How do I prove this?
The problem contains the following "hint": Prove that X/Y contains a denumerable family of pairwise disjoint denumerable subsets.
I am not sure how that proves cardinal equivalence. My first instinct was to try to show that a bijection exists between X and X\Y, but that may be extremely difficult which would be why the hint was given.
Any help would be appreciate, and also carefully describe how the solution was found.
Thank you.
Here's an idea for when $Y =\{y\}$ is a singleton:
Let $Z \subset X$ be any denumerable subset, $Z = \{z_1, z_2, \cdots\}$, where we take $z_1 = y$. Define a map $\phi : X \to X \setminus Y$ by sending $x \mapsto x$ for all $x \in X \setminus Z$, and by sending $z_i \mapsto z_{i + 1}$. It's not hard to see that this is a bijection.
How do you extend this method to the situation where $Y$ is countable? Think about how you would do this for $|Y| = 2, 3$, etc., and extrapolate to $Y$ countable.
Let $g\colon \omega\to Y$ be a bijection. Find an injection $f\colon \omega\to X\setminus Y$ recursively as follows: Assume we have already found an injective map $f_n\colon n\to X\setminus Y$ (the case $n=0$ being trivial). Then $$ x\mapsto\begin{cases}f_n(x)&\text{if }x<n,\\g(x-n)&\text{if }x\ge n\end{cases}$$ defines an injection $\omega\to X$. By assumtion, this is not a bijection, hence there exists some $x_n\notin Y\cup \operatorname{im}f_n$. Define $f_{n+1}\colon n+1\to X\setminus Y$ per $f_{n+1}(n)=x_n$ and $f_{n+1}(x)=f_n(x)$ otherwise. Ultimately define $f(n)=f_{n+1}(n)$. Now you can define $h\colon X\to X\setminus Y$ per $$ h(x)=\begin{cases}f(2g^{-1}(x))&\text{if }x\in Y,\\ f(2f^{-1}(x)+1)&\text{if }x\in \operatorname{im}f,\\ x&\text{otherwise}.\end{cases}$$ Why is this a bijection?
We assume it has already been shown that $X$ has a denumerable subset $D$. Then there is a bijection $\beta$ from $\mathbb{N}$ to $D$. (For definiteness, $\mathbb{N}$ starts at $0$.)
Write $d_i$ instead of $\beta(i)$. Let $Y$ be the set of $d_i$ such that $i$ is even.
We define a mapping $\varphi$ from $X$ to $X\setminus Y$ as follows:
(1) If $x=d_i$ for some $i$, let $\varphi(x)=d_{2i+1}$;
(ii) If $x\not\in D$. let $\varphi(x)=x$.
It is not difficult to verify that $\varphi$ is a bijection from $X$ to $X\setminus Y$.
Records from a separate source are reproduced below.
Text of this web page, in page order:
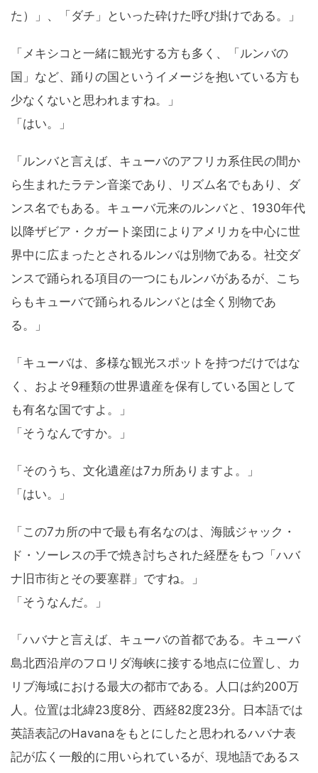
た）」、「ダチ」といった砕けた呼び掛けである。」
「メキシコと一緒に観光する方も多く、「ルンバの
国」など、踊りの国というイメージを抱いている方も
少なくないと思われますね。」
「はい。」
「ルンバと言えば、キューバのアフリカ系住民の間か
ら生まれたラテン音楽であり、リズム名でもあり、ダ
ンス名でもある。キューバ元来のルンバと、1930年代
以降ザビア・クガート楽団によりアメリカを中心に世
界中に広まったとされるルンバは別物である。社交ダ
ンスで踊られる項目の一つにもルンバがあるが、こち
らもキューバで踊られるルンバとは全く別物であ
る。」
「キューバは、多様な観光スポットを持つだけではな
く、およそ9種類の世界遺産を保有している国として
も有名な国ですよ。」
「そうなんですか。」
「そのうち、文化遺産は7カ所ありますよ。」
「はい。」
「この7カ所の中で最も有名なのは、海賊ジャック・
ド・ソーレスの手で焼き討ちされた経歴をもつ「ハバ
ナ旧市街とその要塞群」ですね。」
「そうなんだ。」
「ハバナと言えば、キューバの首都である。キューバ
島北西沿岸のフロリダ海峡に接する地点に位置し、カ
リブ海域における最大の都市である。人口は約200万
人。位置は北緯23度8分、西経82度23分。日本語では
英語表記のHavanaをもとにしたと思われるハバナ表
記が広く一般的に用いられているが、現地語であるス
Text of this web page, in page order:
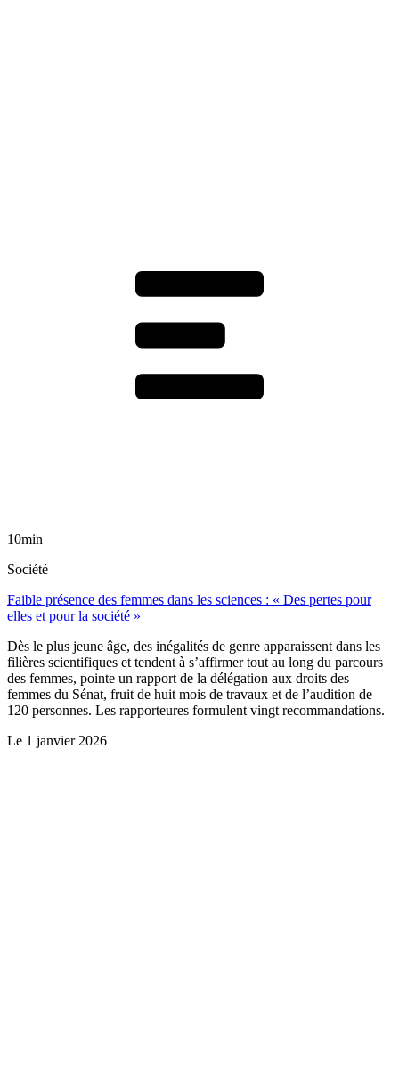
10min
Société
Faible présence des femmes dans les sciences : « Des pertes pour
elles et pour la société »
Dès le plus jeune âge, des inégalités de genre apparaissent dans les
filières scientifiques et tendent à s’affirmer tout au long du parcours
des femmes, pointe un rapport de la délégation aux droits des
femmes du Sénat, fruit de huit mois de travaux et de l’audition de
120 personnes. Les rapporteures formulent vingt recommandations.
Le 1 janvier 2026
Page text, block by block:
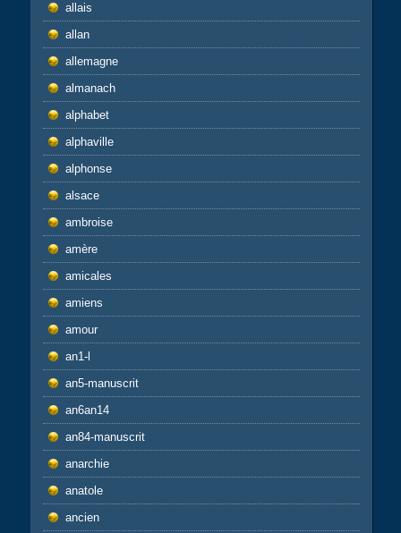
allais
allan
allemagne
almanach
alphabet
alphaville
alphonse
alsace
ambroise
amère
amicales
amiens
amour
an1-l
an5-manuscrit
an6an14
an84-manuscrit
anarchie
anatole
ancien
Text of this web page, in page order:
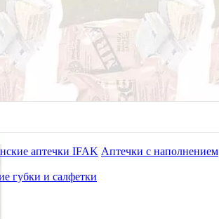
аптечки IFAK Аптечки с наполнением
губки и салфетки
Варио
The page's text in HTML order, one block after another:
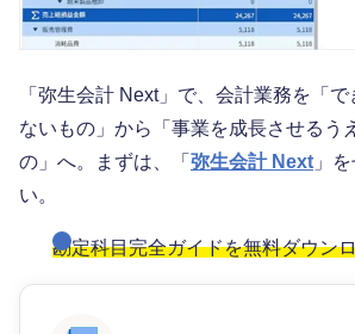
「弥生会計 Next」で、会計業務を「で
ないもの」から「事業を成長させるう
の」へ。まずは、「 弥生会計 Next 」
い。
勘定科目完全ガイドを無料ダウン
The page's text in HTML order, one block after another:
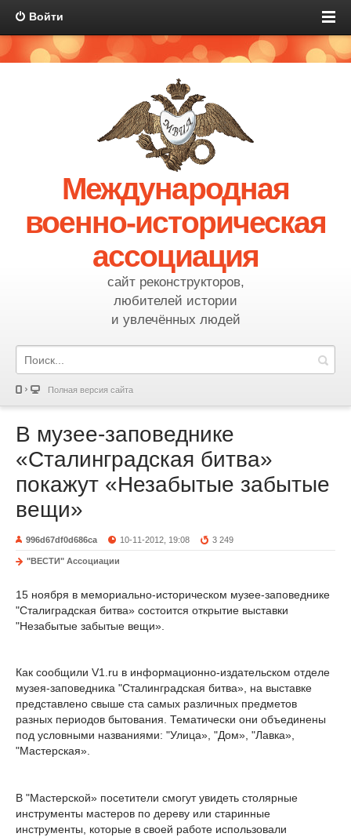
Войти
Международная
военно-историческая
ассоциация
сайт реконструкторов,
любителей истории
и увлечённых людей
Полная версия сайта
В музее-заповеднике
«Сталинградская битва»
покажут «Незабытые забытые
вещи»
996d67df0d686ca 10-11-2012, 19:08 3 249
"ВЕСТИ" Ассоциации
15 ноября в мемориально-историческом музее-заповеднике
"Сталиградская битва» состоится открытие выставки
"Незабытые забытые вещи».
Как сообщили V1.ru в информационно-издательском отделе
музея-заповедника "Сталинградская битва», на выставке
представлено свыше ста самых различных предметов
разных периодов бытования. Тематически они объединены
под условными названиями: "Улица», "Дом», "Лавка»,
"Мастерская».
В "Мастерской» посетители смогут увидеть столярные
инструменты мастеров по дереву или старинные
инструменты, которые в своей работе использовали
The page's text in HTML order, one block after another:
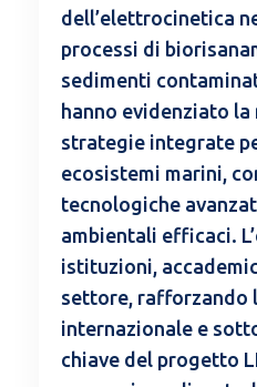
dell’elettrocinetica
processi di
sedimenti
hanno evidenziato la
strategie integrate
ecosistemi marini,
tecnologiche
ambientali efficaci.
istituzioni,
settore, rafforzando
internazionale e
chiave del progetto

Remark: One can modify the argument to show that if $Y$ is a given denumerable subset of $X$, then there is a bijection from $X$ to $X\setminus Y$.
The idea is that we choose a denumerable subset $D$ of $X\setminus Y$. Let $D_0$ be the even index members of $D$, and $D_1$ the odd index members. Send $X\setminus Y$ to $(X\setminus Y)\setminus D_0$ as in the answer above. That makes room to send $Y$ to $D_0$.